= Exercise objective =
From the records, return each line that has the word "Myeloma" in it.

(Extracted data entries)
....................

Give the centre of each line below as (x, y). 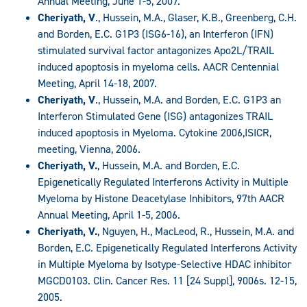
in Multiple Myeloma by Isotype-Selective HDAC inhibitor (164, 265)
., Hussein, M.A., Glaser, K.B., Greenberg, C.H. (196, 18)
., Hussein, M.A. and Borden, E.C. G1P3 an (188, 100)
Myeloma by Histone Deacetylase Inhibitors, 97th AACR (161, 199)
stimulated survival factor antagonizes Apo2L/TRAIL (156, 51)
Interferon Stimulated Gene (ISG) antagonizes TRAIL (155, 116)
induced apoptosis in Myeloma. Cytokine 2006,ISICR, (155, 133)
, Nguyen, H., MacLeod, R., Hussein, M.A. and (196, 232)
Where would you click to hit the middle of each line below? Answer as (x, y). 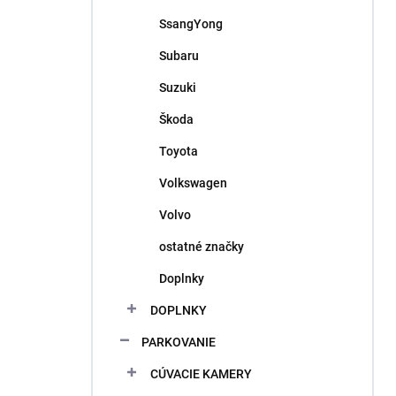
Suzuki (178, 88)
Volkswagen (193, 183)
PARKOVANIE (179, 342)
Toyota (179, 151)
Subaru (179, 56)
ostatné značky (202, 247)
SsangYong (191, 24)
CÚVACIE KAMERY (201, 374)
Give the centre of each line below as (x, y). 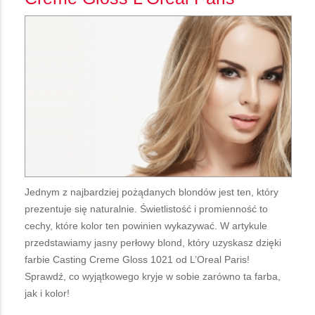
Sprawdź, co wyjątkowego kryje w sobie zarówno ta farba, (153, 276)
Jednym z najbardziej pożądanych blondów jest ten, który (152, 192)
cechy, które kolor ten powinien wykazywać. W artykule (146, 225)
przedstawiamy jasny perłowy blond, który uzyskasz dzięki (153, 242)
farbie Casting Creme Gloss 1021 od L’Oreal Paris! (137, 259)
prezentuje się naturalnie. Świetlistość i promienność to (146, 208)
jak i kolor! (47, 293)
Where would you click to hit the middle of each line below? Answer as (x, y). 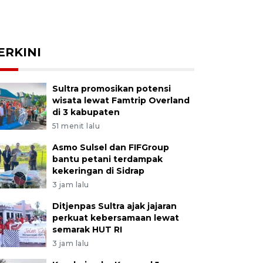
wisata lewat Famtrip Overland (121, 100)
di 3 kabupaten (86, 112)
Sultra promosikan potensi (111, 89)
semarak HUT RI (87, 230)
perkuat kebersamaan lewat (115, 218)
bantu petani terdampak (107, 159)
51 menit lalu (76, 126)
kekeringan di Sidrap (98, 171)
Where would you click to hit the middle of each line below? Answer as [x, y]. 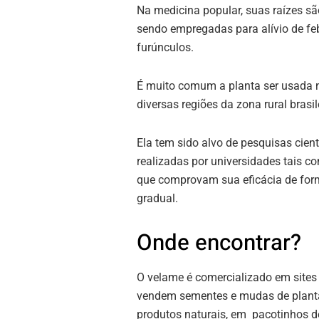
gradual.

....................

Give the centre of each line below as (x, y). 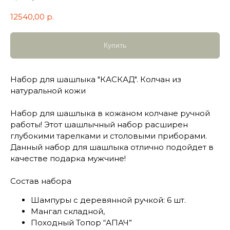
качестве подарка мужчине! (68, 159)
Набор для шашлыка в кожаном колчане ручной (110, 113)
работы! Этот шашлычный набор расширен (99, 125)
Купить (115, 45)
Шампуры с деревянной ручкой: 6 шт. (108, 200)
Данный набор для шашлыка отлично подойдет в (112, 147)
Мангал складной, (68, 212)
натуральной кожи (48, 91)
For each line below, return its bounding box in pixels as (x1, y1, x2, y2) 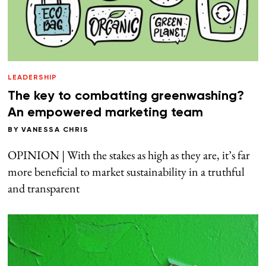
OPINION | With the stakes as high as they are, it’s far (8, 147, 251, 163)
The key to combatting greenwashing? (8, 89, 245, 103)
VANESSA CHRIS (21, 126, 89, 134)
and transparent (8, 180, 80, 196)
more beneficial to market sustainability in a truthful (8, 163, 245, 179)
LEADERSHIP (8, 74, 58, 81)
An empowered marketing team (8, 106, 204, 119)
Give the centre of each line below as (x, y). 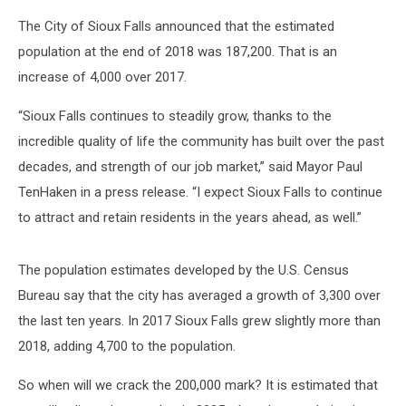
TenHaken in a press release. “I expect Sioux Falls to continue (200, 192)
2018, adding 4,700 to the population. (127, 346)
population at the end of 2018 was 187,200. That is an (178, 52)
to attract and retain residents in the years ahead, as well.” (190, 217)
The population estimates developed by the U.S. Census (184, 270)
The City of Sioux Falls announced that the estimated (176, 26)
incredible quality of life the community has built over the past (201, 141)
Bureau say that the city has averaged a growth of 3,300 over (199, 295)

....................

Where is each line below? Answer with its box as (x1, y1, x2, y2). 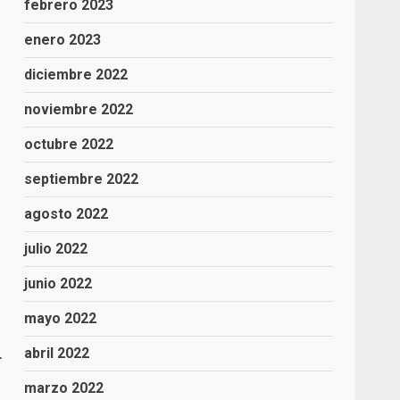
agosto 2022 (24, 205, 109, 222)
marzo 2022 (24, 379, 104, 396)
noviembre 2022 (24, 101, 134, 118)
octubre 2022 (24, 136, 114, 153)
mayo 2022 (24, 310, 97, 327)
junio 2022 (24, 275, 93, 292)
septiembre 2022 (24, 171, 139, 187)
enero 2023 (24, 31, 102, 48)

....................

= Result =
in Multiple Myeloma by Isotype-Selective HDAC inhibitor (164, 265)
Myeloma by Histone Deacetylase Inhibitors, 97th AACR (161, 199)
induced apoptosis in Myeloma. Cytokine 2006,ISICR, (155, 133)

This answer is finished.